The problem ▸ Output the data verbatim, minus the images.

Available records ▸
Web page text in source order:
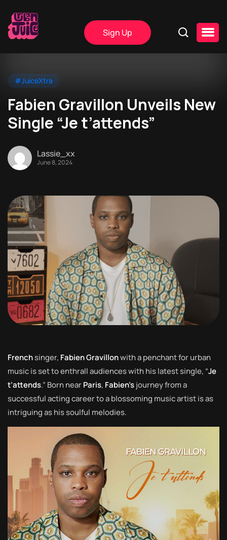
Sign Up
#JuiceXtra
Fabien Gravillon Unveils New
Single “Je t’attends”
Lassie_xx
June 8, 2024
Frenchsinger, Fabien Gravillonwith a penchant for urban
music is set to enthrall audiences with his latest single, “Je
t’attends.” Born nearParis, Fabien’sjourney from a
successful acting career to a blossoming music artist is as
intriguing as his soulful melodies.
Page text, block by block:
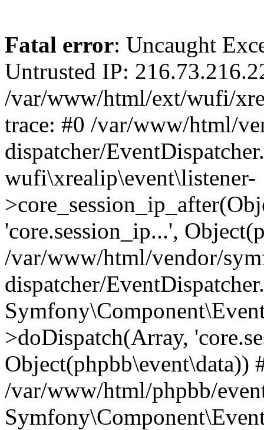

Solution for this problem ▸
Web page text in source order:
Sign Up
#JuiceXtra
Fabien Gravillon Unveils New
Single “Je t’attends”
Lassie_xx
June 8, 2024
Frenchsinger, Fabien Gravillonwith a penchant for urban
music is set to enthrall audiences with his latest single, “Je
t’attends.” Born nearParis, Fabien’sjourney from a
successful acting career to a blossoming music artist is as
intriguing as his soulful melodies.
Page text, block by block:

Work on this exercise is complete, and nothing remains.